Here are the questions and answers for Deeplite’s session.

  1. These are great results, do you know how the compression effects real-world performance?
    We remove a lot of redundancy from the network during compression. In most scenarios, our compressed models learn better, and we have the most efficient information in the small compact model.

  2. What is the disadvantage to replacing a layer with a smaller one?
    As we add more layers, maybe the latency will go up. But as we are adding thinner layers, it compensates for the overhead. You can fit the model on the endpoint devices.

  3. "How is the compression results and performances of this approach as compared to the Knowledge Distillation approaches?
    We are also using the Knowledge distillation approach, but the knowledge distillation alone doesn’t help you compress.

  4. Is possible to use a dynamic stack method that can grow and shrink proportionally according to throughput/load per node?
    We use Annealing metaheuristic approach which is similar to grow and shrink method in this context. We can define temperature for each layer and by increasing and decreasing them we can find near optimal size that better approximates the global optima while the overall energy of the model is preserved.

  5. have you tried this on EfficientNet?
    We are going to do this. We have tried on MobileNet, Dense Net.
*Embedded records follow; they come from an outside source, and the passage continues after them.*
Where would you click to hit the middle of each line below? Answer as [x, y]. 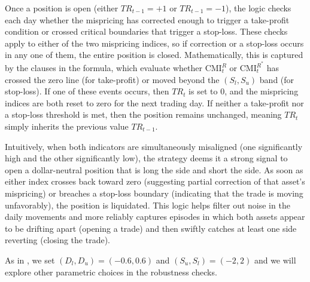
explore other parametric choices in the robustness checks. [111, 272]
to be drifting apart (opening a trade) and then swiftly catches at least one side [151, 228]
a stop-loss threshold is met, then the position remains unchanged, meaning [143, 114]
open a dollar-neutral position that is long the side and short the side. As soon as [154, 169]
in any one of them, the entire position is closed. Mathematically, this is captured [154, 55]
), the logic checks [259, 8]
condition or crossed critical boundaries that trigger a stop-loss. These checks [146, 31]
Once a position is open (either [62, 8]
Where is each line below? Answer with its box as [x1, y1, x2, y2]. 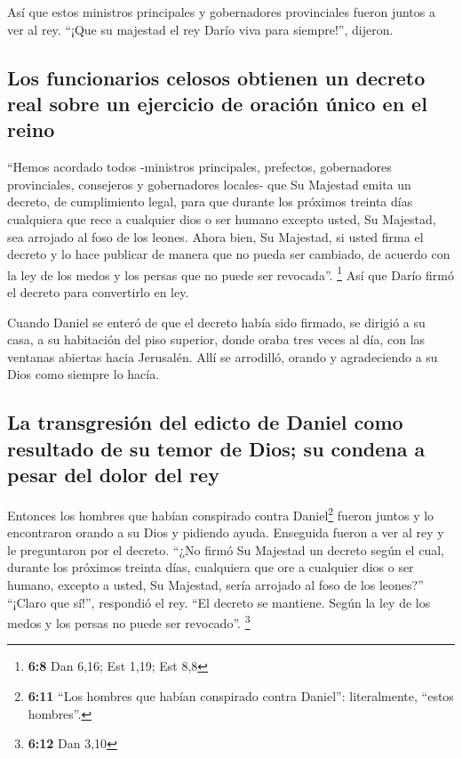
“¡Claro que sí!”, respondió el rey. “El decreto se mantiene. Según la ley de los [7, 593, 431, 611]
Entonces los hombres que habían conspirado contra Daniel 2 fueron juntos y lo [7, 503, 434, 524]
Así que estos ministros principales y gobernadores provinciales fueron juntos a [7, 3, 435, 20]
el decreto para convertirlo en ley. [7, 282, 189, 301]
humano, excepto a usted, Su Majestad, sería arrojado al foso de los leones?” [7, 575, 424, 593]
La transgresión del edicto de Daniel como [7, 408, 403, 436]
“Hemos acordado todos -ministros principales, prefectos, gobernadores [7, 157, 392, 176]
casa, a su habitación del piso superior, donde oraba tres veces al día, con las [7, 330, 426, 349]
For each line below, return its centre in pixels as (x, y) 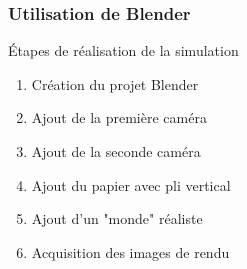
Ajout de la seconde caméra (116, 151)
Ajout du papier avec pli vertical (131, 184)
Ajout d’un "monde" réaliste (117, 218)
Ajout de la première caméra (119, 117)
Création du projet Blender (115, 83)
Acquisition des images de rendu (130, 251)
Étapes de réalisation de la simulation (123, 50)
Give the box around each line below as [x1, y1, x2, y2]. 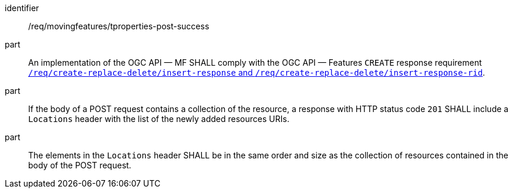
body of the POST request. [28, 160, 131, 170]
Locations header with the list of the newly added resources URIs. [28, 114, 289, 124]
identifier [5, 3, 39, 13]
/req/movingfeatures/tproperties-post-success [28, 21, 210, 31]
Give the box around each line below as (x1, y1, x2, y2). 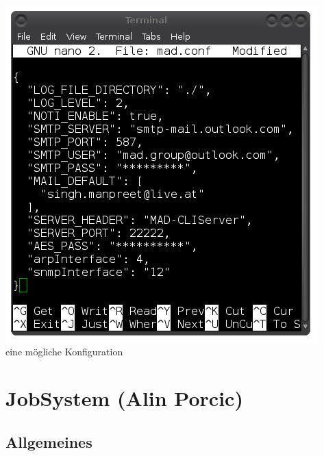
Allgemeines (5, 431, 92, 452)
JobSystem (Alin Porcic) (5, 384, 243, 412)
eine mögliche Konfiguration (5, 344, 123, 358)

  6. How did you explore network within network to get those results?
    We have used some metaheuristic approaches to select the layers and learn the size for the alternative networks. After replacing those layers and minimizing the loss we could achieve those results.

  7. Are there trade-offs that come with the compression of the model?

  8. Do you have it published as a paper?
    We are working on that. We will publish the paper on our website once we complete it.

  9. Improving the performance. Does it mean that VGG (by default) has not been trained enough?
    No, it means it is over parameterized. on the other word, we don’t need that much capacity to learn CIFAR100 e.g. So, it gives us more room to optimize VGG comparing to mobilenet e.g.

  10. Have you done work with Transformers models ?
    Not yet. But they are in our roadmap

  11. Could this technique be applied to audio sequence models?
    We haven’t tried that, but if the audio sequence model is a CNN model, it should work.

  12. What about noise level since more nodes lead to more deep layers and more noise?
    We have ongoing R&D tasks on that. However, based on what he has seen, smaller/deeper networks are more robust comparing to shallower and larger networks.

  13. Would transformation after compression work?
    It could work, but based on our experience if u compress the network it will be very hard to compress it further.

  14. How do these results translate to real speedups (throughput/latency) in real world cases?
    Usually, you can’t fit these models on Edge devices which means almost impractical performance on those HW. By having them on on-chip memory you can run them much faster. However, as I mentioned earlier, you need more techniques like Quantization to make it better on Edge HW.

  15. In case of multi-layers replacements, the optimization would be layer by layer or there would be a specific/optimized strategy? if there is, how this can be reached for different models?
    As a part of the exploration process, we learn where and how to insert these layers. It is a learnable approach. So after you find the place and the transformation function, then you can replace the layers. We may have another session later to explain that in more detail.